• Task brief
What you return must match the records word for word, except that pictures are dropped.

Dataset excerpts:

----

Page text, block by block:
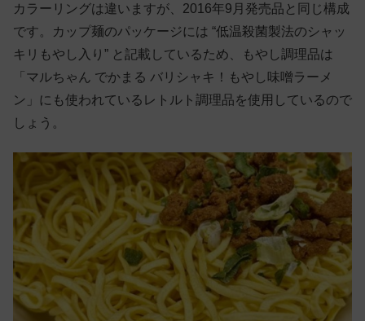
カラーリングは違いますが、2016年9月発売品と同じ構成
です。カップ麺のパッケージには “低温殺菌製法のシャッ
キリもやし入り” と記載しているため、もやし調理品は
「マルちゃん でかまる バリシャキ！もやし味噌ラーメ
ン」にも使われているレトルト調理品を使用しているので
しょう。

----

• Solution for this problem
Page text, block by block:
カラーリングは違いますが、2016年9月発売品と同じ構成
です。カップ麺のパッケージには “低温殺菌製法のシャッ
キリもやし入り” と記載しているため、もやし調理品は
「マルちゃん でかまる バリシャキ！もやし味噌ラーメ
ン」にも使われているレトルト調理品を使用しているので
しょう。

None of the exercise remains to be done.